2.    Issues for consideration

2.1.    2014-15 Outturn Performance

2.1.1.    Investment

The return on investment was 0.46%. This compares favourably with the London Interbank BID (LIBID) 3 month rate benchmark of 0.43%. This resulted in additional income of £1m above the budget of £800k due to both higher cash balances and better returns from utilising the Group Investment Syndicate (GIS).

2.1.2.    Debt Management  

As planned no new borrowing took place in 2014/15.  Temporary loans of £50m were repaid, as was £19.5m of PWLB loan principal and local authority long term loans of £10m.  
These repayments of £79.46m of existing loans resulted in the total debt portfolio reducing from £269.84m at the start of the year to £190.38m at 31 March 2015.

The cost of borrowing was £7.8m against the budget of £9m.  The weighted average cost of borrowing of all long term loans as at 31 March 2015 was 3.84% (2.92% as at 31 March 2014). 

2.1.3.    Compliance

All transactions undertaken during the year met the criteria for lending to institutions set out in the TM Strategy 2014-15.

2.1.4.    Prudential Indicators

Appendix 1 includes the maturity profile for the borrowing portfolio, and performance against the Prudential Indicators set as part of the 2014-15 TM Strategy.  All indicators were met.

2.2.    2015-16 Performance to 30 September 2015

2.2.1.    Investment

The average rate of return was 0.60% compared with the LIBID 3 month benchmark of 0.45%, generating income of £1m.

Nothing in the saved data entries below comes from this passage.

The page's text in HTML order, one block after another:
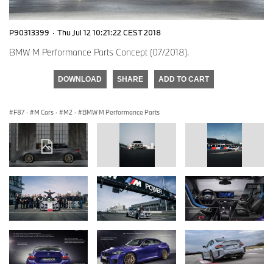
P90313399 · Thu Jul 12 10:21:22 CEST 2018
BMW M Performance Parts Concept (07/2018).
DOWNLOAD SHARE ADD TO CART
F87 · M Cars · M2 · BMW M Performance Parts
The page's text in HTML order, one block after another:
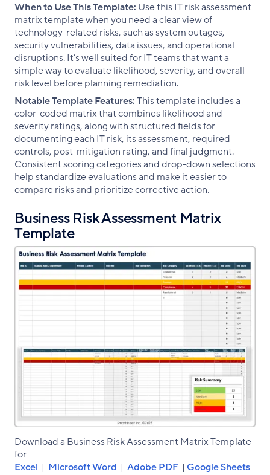
When to Use This Template: Use this IT risk assessment
matrix template when you need a clear view of
technology-related risks, such as system outages,
security vulnerabilities, data issues, and operational
disruptions. It’s well suited for IT teams that want a
simple way to evaluate likelihood, severity, and overall
risk level before planning remediation.
Notable Template Features:This template includes a
color-coded matrix that combines likelihood and
severity ratings, along with structured fields for
documenting each IT risk, its assessment, required
controls, post-mitigation rating, and final judgment.
Consistent scoring categories and drop-down selections
help standardize evaluations and make it easier to
compare risks and prioritize corrective action.
Business Risk Assessment Matrix
Template
Download a Business Risk Assessment Matrix Template
for
Excel | Microsoft Word | Adobe PDF | Google Sheets
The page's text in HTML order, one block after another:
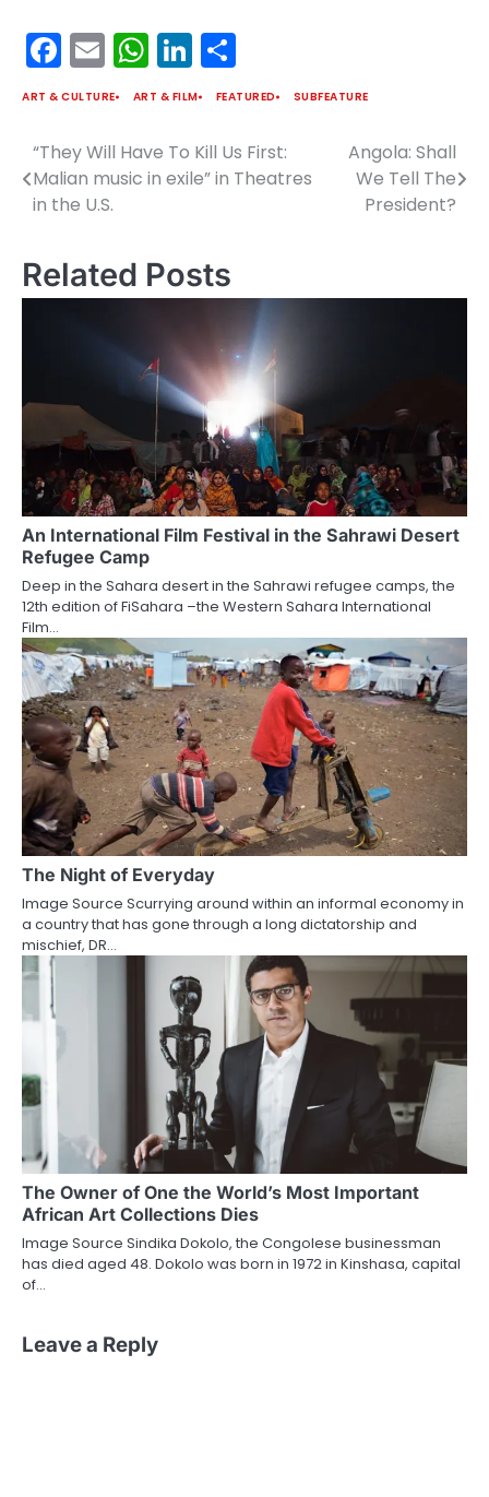
Facebook
EmailWhatsApp
LinkedIn
ART & CULTURE ART & FILM FEATURED SUBFEATURE
Post
navigation
“They Will Have To Kill Us First:
Malian music in exile” in Theatres
in the U.S.
Angola: Shall
We Tell The
President?
Related Posts
An International Film Festival in the Sahrawi Desert
Refugee Camp
Deep in the Sahara desert in the Sahrawi refugee camps, the
12th edition of FiSahara –the Western Sahara International
Film…
The Night of Everyday
Image Source Scurrying around within an informal economy in
a country that has gone through a long dictatorship and
mischief, DR…
The Owner of One the World’s Most Important
African Art Collections Dies
Image Source Sindika Dokolo, the Congolese businessman
has died aged 48. Dokolo was born in 1972 in Kinshasa, capital
of…
Leave a Reply
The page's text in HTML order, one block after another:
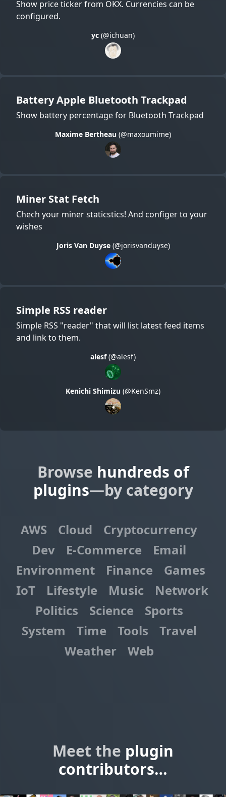
Show price ticker from OKX. Currencies can be
configured.
yc (@ichuan)
Battery Apple Bluetooth Trackpad
Show battery percentage for Bluetooth Trackpad
Maxime Bertheau (@maxoumime)
Miner Stat Fetch
Chech your miner staticstics! And configer to your
wishes
Joris Van Duyse(@jorisvanduyse)
Simple RSS reader
Simple RSS "reader" that will list latest feed items
and link to them.
alesf(@alesf)
Kenichi Shimizu (@KenSmz)
Browse hundreds of
plugins—by category
AWS Cloud
Cryptocurrency
Dev
E-Commerce
Email
Environment
Finance
Games
IoT
Lifestyle Music
Network
Politics
Science
Sports
System
Time Tools
Travel
Weather
Web
Meet the plugin
contributors…
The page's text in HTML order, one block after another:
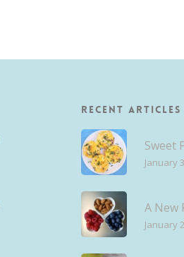
Recent Articles
Sweet
January
A New
January
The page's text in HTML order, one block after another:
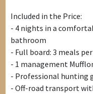
Included in the Price:
- 4 nights in a
bathroom
- Full board: 3 meals
- 1 management
- Professional hunting
- Off-road transport
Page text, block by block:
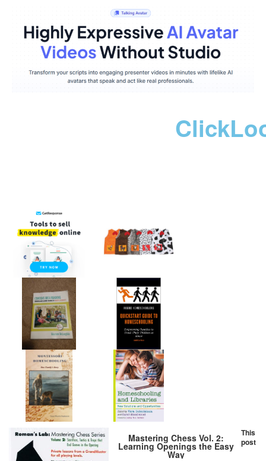
Mastering Chess Vol. 2:
Learning Openings the Easy
Way
This
post
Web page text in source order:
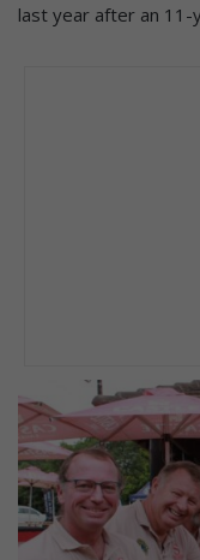
last year after an 11-
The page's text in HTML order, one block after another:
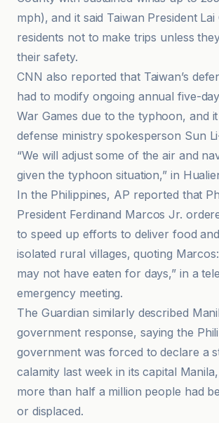
mph), and it said Taiwan President
residents not to make trips unless
their safety.
CNN also reported that Taiwan’s
had to modify ongoing annual five-
War Games due to the typhoon, and
defense ministry spokesperson Sun
“We will adjust some of the air and
given the typhoon situation,” in
In the Philippines, AP reported that
President Ferdinand Marcos Jr.
to speed up efforts to deliver food
isolated rural villages, quoting
may not have eaten for days,” in a
emergency meeting.
The Guardian similarly described
government response, saying the
government was forced to declare a
calamity last week in its capital
more than half a million people had
or displaced.
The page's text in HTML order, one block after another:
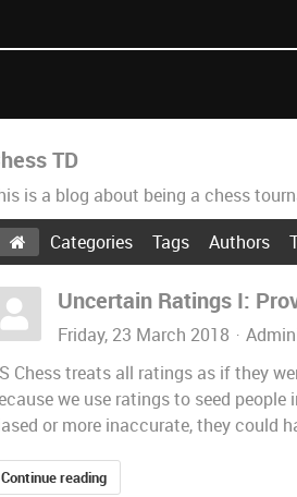
TD
is a blog about being a chess
Categories
Tags Authors
Uncertain Ratings I:
Friday, 23 March 2018
Chess treats all ratings as if they
we use ratings to seed
or more inaccurate, they could
Continue reading
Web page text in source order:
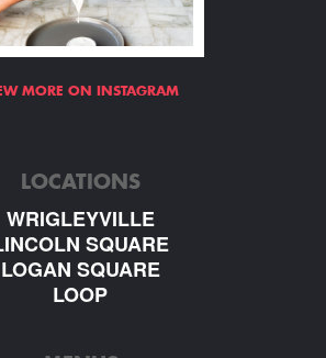
MORE ON INSTAGRAM
LOCATIONS
WRIGLEYVILLE
SQUARE
LOGAN SQUARE
LOOP
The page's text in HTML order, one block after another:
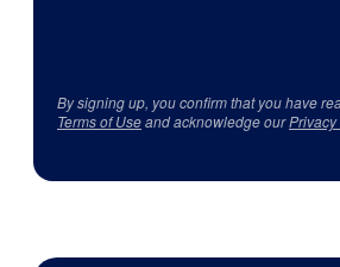
By signing up, you confirm that you have
Terms of Useand acknowledge ourPrivacy
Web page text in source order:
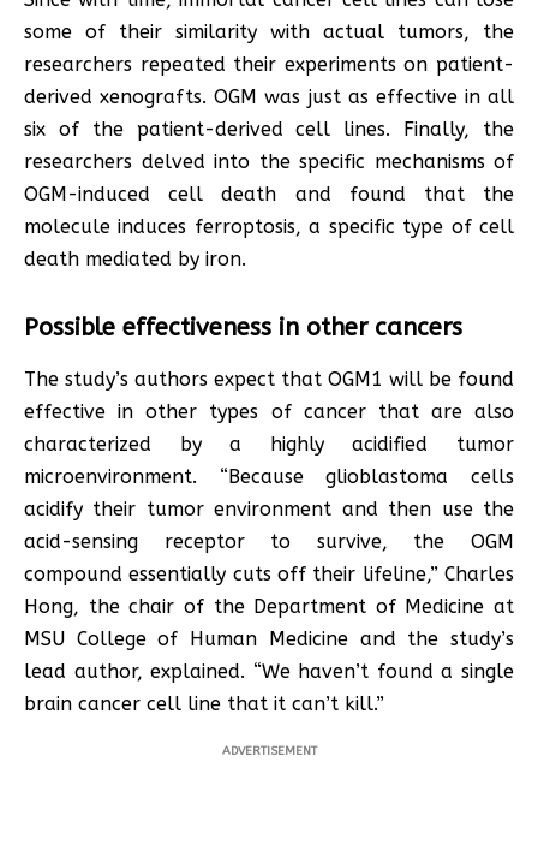
some of their similarity with actual tumors, the
researchers repeated their experiments on patient-
derived xenografts. OGM was just as effective in all
six of the patient-derived cell lines. Finally, the
researchers delved into the specific mechanisms of
OGM-induced cell death and found that the
molecule induces ferroptosis, a specific type of cell
death mediated by iron.
Possible effectiveness in other cancers
The study’s authors expect that OGM1 will be found
effective in other types of cancer that are also
characterized by a highly acidified tumor
microenvironment. “Because glioblastoma cells
acidify their tumor environment and then use the
acid-sensing receptor to survive, the OGM
compound essentially cuts off their lifeline,” Charles
Hong, the chair of the Department of Medicine at
MSU College of Human Medicine and the study’s
lead author, explained. “We haven’t found a single
brain cancer cell line that it can’t kill.”
ADVERTISEMENT
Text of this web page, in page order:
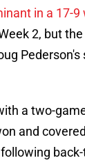
in a 17-9
2, but
a two-
and
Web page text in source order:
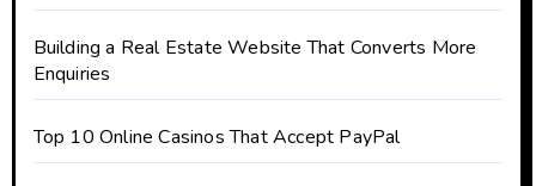
Building a Real Estate Website That Converts More
Enquiries
Top 10 Online Casinos That Accept PayPal
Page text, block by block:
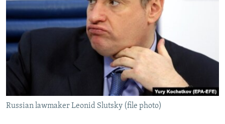
Russian lawmaker Leonid Slutsky (file photo)
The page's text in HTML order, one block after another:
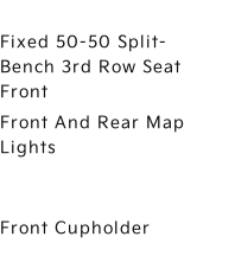
Fixed 50-50 Split-
Bench 3rd Row Seat
Front
Front And Rear Map
Lights
Front Cupholder
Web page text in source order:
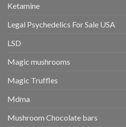
Ketamine
Legal Psychedelics For Sale USA
LSD
Magic mushrooms
Magic Truffles
Mdma
Mushroom Chocolate bars
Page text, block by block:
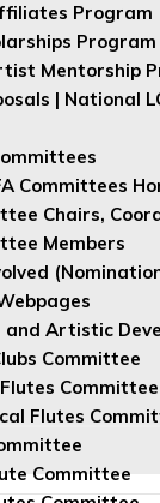
Program
Program
Mentorship
| National
Committees
Chairs,
Members
and Artistic
Committee
Committee
Flutes
Committee
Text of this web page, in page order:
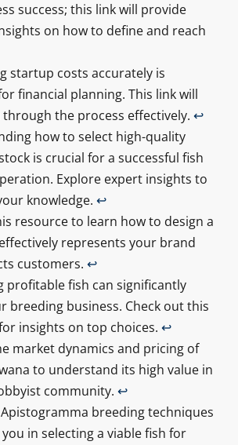
success; this link will provide
on how to define and reach
startup costs accurately is
financial planning. This link will
through the process effectively. ↩
how to select high-quality
is crucial for a successful fish
Explore expert insights to
knowledge. ↩
resource to learn how to design a
represents your brand
customers. ↩
profitable fish can significantly
breeding business. Check out this
insights on top choices. ↩
market dynamics and pricing of
to understand its high value in
community. ↩
breeding techniques
in selecting a viable fish for
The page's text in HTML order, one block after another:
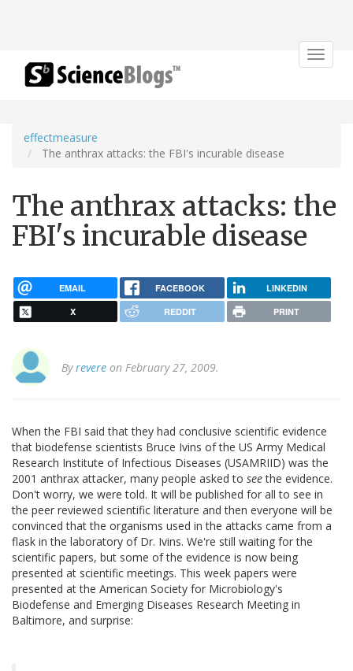
Toggle
effectmeasure
The anthrax attacks: the FBI's incurable disease
The anthrax attacks: the
FBI's incurable disease
EMAIL FACEBOOK LINKEDIN
X REDDIT PRINT
Byrevere on February 27, 2009.
When the FBI said that they had conclusive scientific evidence
that biodefense scientists Bruce Ivins of the US Army Medical
Research Institute of Infectious Diseases (USAMRIID) was the
2001 anthrax attacker, many people asked to seethe evidence.
Don't worry, we were told. It will be published for all to see in
the peer reviewed scientific literature and then everyone will be
convinced that the organisms used in the attacks came from a
flask in the laboratory of Dr. Ivins. We're still waiting for the
scientific papers, but some of the evidence is now being
presented at scientific meetings. This week papers were
presented at the American Society for Microbiology's
Biodefense and Emerging Diseases Research Meeting in
Baltimore, and surprise:
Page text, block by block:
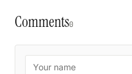
Comments0
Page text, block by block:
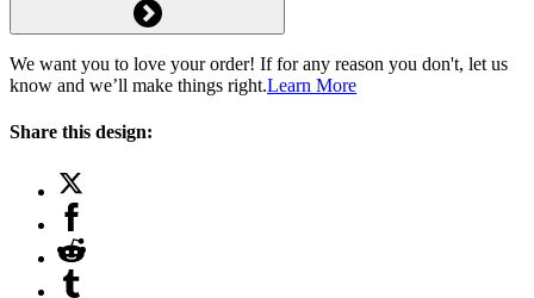
We want you to love your order! If for any reason you don't, let us
know and we’ll make things right.Learn More
Share this design:
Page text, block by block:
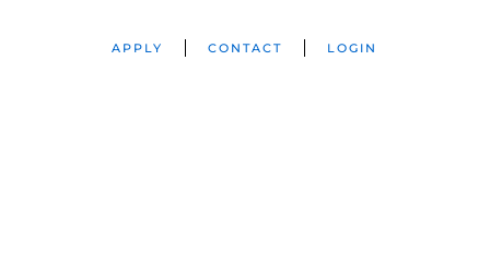
APPLY CONTACT LOGIN
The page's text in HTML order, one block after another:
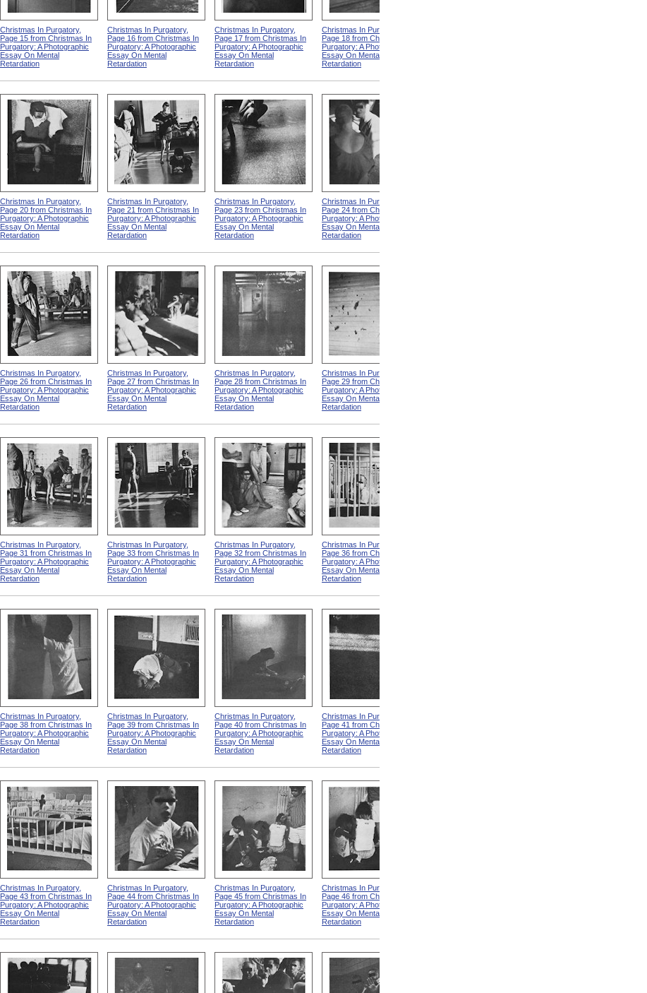
Christmas In Purgatory,
Page 15 from Christmas In
Purgatory: A Photographic
Essay On Mental
Retardation
Christmas In Purgatory,
Page 16 from Christmas In
Purgatory: A Photographic
Essay On Mental
Retardation
Christmas In Purgatory,
Page 17 from Christmas In
Purgatory: A Photographic
Essay On Mental
Retardation
Christmas In Purgatory,
Page 18 from Christmas In
Purgatory: A Photographic
Essay On Mental
Retardation
Christmas In Purgatory,
Page 20 from Christmas In
Purgatory: A Photographic
Essay On Mental
Retardation
Christmas In Purgatory,
Page 21 from Christmas In
Purgatory: A Photographic
Essay On Mental
Retardation
Christmas In Purgatory,
Page 23 from Christmas In
Purgatory: A Photographic
Essay On Mental
Retardation
Christmas In Purgatory,
Page 24 from Christmas In
Purgatory: A Photographic
Essay On Mental
Retardation
Christmas In Purgatory,
Page 26 from Christmas In
Purgatory: A Photographic
Essay On Mental
Retardation
Christmas In Purgatory,
Page 27 from Christmas In
Purgatory: A Photographic
Essay On Mental
Retardation
Christmas In Purgatory,
Page 28 from Christmas In
Purgatory: A Photographic
Essay On Mental
Retardation
Christmas In Purgatory,
Page 29 from Christmas In
Purgatory: A Photographic
Essay On Mental
Retardation
Christmas In Purgatory,
Page 31 from Christmas In
Purgatory: A Photographic
Essay On Mental
Retardation
Christmas In Purgatory,
Page 33 from Christmas In
Purgatory: A Photographic
Essay On Mental
Retardation
Christmas In Purgatory,
Page 32 from Christmas In
Purgatory: A Photographic
Essay On Mental
Retardation
Christmas In Purgatory,
Page 36 from Christmas In
Purgatory: A Photographic
Essay On Mental
Retardation
Christmas In Purgatory,
Page 38 from Christmas In
Purgatory: A Photographic
Essay On Mental
Retardation
Christmas In Purgatory,
Page 39 from Christmas In
Purgatory: A Photographic
Essay On Mental
Retardation
Christmas In Purgatory,
Page 40 from Christmas In
Purgatory: A Photographic
Essay On Mental
Retardation
Christmas In Purgatory,
Page 41 from Christmas In
Purgatory: A Photographic
Essay On Mental
Retardation
Christmas In Purgatory,
Page 43 from Christmas In
Purgatory: A Photographic
Essay On Mental
Retardation
Christmas In Purgatory,
Page 44 from Christmas In
Purgatory: A Photographic
Essay On Mental
Retardation
Christmas In Purgatory,
Page 45 from Christmas In
Purgatory: A Photographic
Essay On Mental
Retardation
Christmas In Purgatory,
Page 46 from Christmas In
Purgatory: A Photographic
Essay On Mental
Retardation
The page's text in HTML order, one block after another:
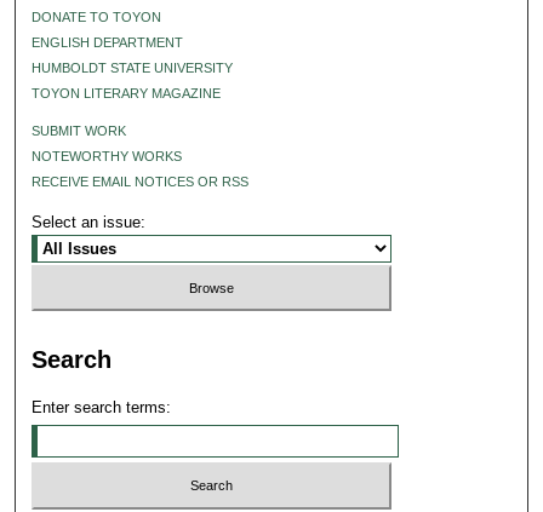
DONATE TO TOYON
ENGLISH DEPARTMENT
HUMBOLDT STATE UNIVERSITY
TOYON LITERARY MAGAZINE
SUBMIT WORK
NOTEWORTHY WORKS
RECEIVE EMAIL NOTICES OR RSS
Select an issue:
Search
Enter search terms:

The annual budget for interest receivable is £0.8m.

2.2.2.    Borrowing

There has been no new long term borrowing in the first six months of 2015-16, and due to loan repayments the total borrowing has reduced from £190.38m to £183.15m – a reduction of £7.2m

Borrowing costs for the first 6 months was £3.65m, and are forecast to be £7.2m against a budget of £7.2m.

2.2.3.    Compliance

All transactions undertaken during the year met the criteria for lending to institutions set out in the TM Strategy 2015-16.

2.2.4    Treasury Management Prudential Code Indicators

All activity has been within the Prudential Code indicators – see Appendix 1.

2.3.    Treasury Management Strategy 2016/17

Discussions are underway with the GLA and our Treasury Management advisers, Capita, to review the existing strategy to ensure that it remains fit for purpose for 2016/17.  DMPC will be asked to consider and approve a 2016/17 strategy in March 2016.

3.    Financial Comments

3.1.    The cost of borrowing and the minimum revenue provision for 2014/15 were £7.8m and £30.3m respectively and within the 2014/15 budget.  Interest received in 2014/15 was £1m above the budget of £0.8m.   

3.2.    To 30 September 2015 the cost of interest payable was £3.65m and forecast to be £7.2m. The minimum revenue provision is forecast to be within the budget of £28.5m.  Interest receivable was £1m and is forecast to be £1.9m, above the annual budget of £0.8m.  

4.    Legal Comments

4.1.    Under Section 1 of the Local Government Act 2003, MOPAC as local authority defined under s23 of that Act, may borrow money for any purpose relevant to its functions under any enactment, or for the purpose of the prudent management of its financial affairs. 

4.2.    The Mayor is required under s3 of the Local Government Act 2003 to determine how much money the GLA and each functional body (which includes MOPAC) can afford to borrow. In complying with this duty, Regulation 2 of the Local Authorities (Capital Finance and Accounting)(England) Regulations 2003 requires the Mayor to have regard to the Prudential Code for Capital Finance in Local Authorities when determining how much MOPAC can afford. 

4.3.    MOPAC’s scheme of delegation provides that the Chief Finance Officer, as the s127 officer, is responsible for the proper administration of the MOPAC’s financial affairs. 

4.4.    An investment strategy statement must be completed as part of risk management and good governance. The report is submitted in compliance with TMSS and DCLG requirements in this regard

5.    Equality Comments

5.1.    There are no equality or diversity implications arising from this report.